Reproduce exactly, from the data that follows, the line with "akatsuk-i - naruto shippuuden downloads", the line with "platform for different", and every line that lies between them.
── MATERIALS PROVIDED
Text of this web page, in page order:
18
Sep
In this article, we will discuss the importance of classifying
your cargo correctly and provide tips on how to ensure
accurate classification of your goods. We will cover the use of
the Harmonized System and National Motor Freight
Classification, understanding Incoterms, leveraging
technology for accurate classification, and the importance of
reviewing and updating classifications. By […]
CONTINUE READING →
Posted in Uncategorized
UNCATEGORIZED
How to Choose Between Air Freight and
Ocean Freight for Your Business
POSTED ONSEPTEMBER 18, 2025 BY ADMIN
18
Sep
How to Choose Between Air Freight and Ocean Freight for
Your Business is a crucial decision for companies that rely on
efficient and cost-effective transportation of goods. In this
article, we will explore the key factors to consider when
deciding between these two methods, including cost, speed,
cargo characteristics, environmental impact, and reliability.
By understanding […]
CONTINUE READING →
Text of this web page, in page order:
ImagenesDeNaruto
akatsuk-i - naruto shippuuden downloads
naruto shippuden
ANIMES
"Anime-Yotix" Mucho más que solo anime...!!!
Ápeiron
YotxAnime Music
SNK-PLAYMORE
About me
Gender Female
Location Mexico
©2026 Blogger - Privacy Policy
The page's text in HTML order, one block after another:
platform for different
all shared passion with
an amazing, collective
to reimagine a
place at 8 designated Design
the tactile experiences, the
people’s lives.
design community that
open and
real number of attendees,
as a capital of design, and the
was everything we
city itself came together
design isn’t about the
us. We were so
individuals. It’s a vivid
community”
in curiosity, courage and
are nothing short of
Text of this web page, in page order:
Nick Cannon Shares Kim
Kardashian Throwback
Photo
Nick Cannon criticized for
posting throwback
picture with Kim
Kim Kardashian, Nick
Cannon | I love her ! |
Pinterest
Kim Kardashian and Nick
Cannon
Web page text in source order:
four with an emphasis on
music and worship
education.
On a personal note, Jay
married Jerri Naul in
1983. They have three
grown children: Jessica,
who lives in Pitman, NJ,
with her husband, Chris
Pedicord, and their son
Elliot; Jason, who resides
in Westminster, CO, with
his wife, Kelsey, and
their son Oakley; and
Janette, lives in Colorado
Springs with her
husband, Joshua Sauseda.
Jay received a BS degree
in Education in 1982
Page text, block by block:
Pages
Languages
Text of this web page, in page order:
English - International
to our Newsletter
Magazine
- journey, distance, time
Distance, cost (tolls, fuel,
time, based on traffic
────
SOLUTION FOR THIS EXERCISE -
akatsuk-i - naruto shippuuden downloads
naruto shippuden
ANIMES
"Anime-Yotix" Mucho más que solo anime...!!!
Ápeiron
YotxAnime Music
SNK-PLAYMORE
About me
Gender Female
Location Mexico
©2026 Blogger - Privacy Policy
The page's text in HTML order, one block after another:
platform for different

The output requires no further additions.